And we're asked to find the value of x where x is greater than zero, same as before.

Let's form an equation from my algebraic ratio.

I have formed this equation.

Now, looking at our denominators, I need to make the denominators the same.

So I'm going to multiply my left algebraic fraction by x plus two over x plus two and my right algebraic fraction by two minus x over two minus x.

This will then give me this same denominator.

Given the fact that my denominators are the same, I can equate my numerator.

This means x subtract five multiplied by x plus two is exactly the same as 10 multiplied by two minus x.

Now, from here, I'm going to expand and then simplify.

Remember, equating quadratics to zero allows us to easily factorise and solve.

So from here, we can get our two solutions.

Now, x is equal to three or x is equal to negative 10.

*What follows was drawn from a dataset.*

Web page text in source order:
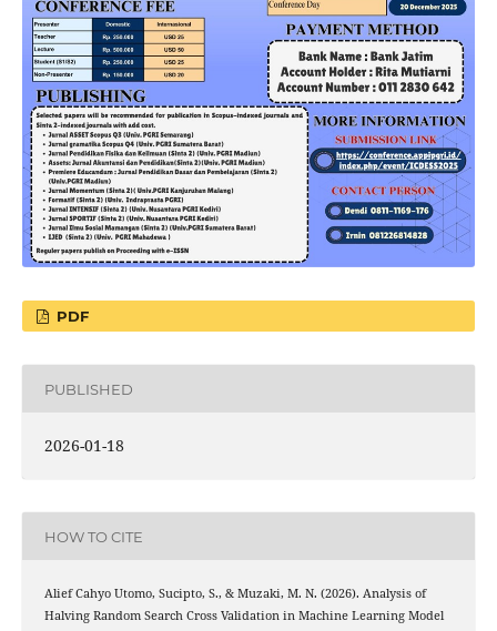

But the question does state that all our x values have to be greater than zero.

So therefore, x equals three is the only solution.

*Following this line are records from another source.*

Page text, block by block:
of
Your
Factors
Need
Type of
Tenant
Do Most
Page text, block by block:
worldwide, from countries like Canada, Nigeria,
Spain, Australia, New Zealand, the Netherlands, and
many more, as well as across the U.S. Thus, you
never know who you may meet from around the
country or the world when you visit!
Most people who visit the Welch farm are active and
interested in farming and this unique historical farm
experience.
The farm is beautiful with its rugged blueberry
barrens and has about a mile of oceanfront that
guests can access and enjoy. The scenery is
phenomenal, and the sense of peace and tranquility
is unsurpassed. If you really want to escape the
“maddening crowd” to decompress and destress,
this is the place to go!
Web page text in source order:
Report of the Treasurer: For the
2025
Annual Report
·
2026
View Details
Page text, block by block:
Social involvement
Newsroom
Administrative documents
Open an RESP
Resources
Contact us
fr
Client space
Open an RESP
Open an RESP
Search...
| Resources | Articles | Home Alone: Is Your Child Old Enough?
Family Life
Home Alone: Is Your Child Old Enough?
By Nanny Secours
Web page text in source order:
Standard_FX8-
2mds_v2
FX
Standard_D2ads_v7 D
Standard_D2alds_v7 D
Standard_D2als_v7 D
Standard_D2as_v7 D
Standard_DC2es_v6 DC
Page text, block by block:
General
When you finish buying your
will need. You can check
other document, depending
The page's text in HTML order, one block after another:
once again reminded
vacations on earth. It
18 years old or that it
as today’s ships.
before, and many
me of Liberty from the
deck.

Now what I want you to do is another check question.

Given that x plus two to five minus 2x is equal to three to x take away 10, I want you to find the value for x where x is greater than zero.

So you can give it a go.

Press pause if you need more time.

Well done.

So let's see how you got on.

Well, I've formed this equation here and from here, let's make our common denominators.

So I'm going to multiply the left algebraic fraction by x minus 10 over x minus 10, and the right algebraic fraction by five minus 2x over five minus 2x.

As you can see, we now have a common denominator.

So I can equate those numerators, giving me x plus two multiplied by x minus 10 is equal to three bracket five minus 2x.

Now, from here, I'm going to expand, giving me x squared take away 8x take away 20 is equal to 15 take away 6x.

Now, remember, equating our quadratic to zero allows us to solve more efficiently.

X squared take away 2x take away 35 is equal to zero, which can be factorised into x take away seven multiplied by x plus five.

This gives a zero, meaning our solutions can either be x is equal to seven, or x is equal to negative five.

Remember, the question told us x must be greater than zero.

So therefore, the only solution we have for x is seven.

Well done, great work, everybody.

So now it's time for your task.

I want you to work our the value of x given the following algebraic ratios.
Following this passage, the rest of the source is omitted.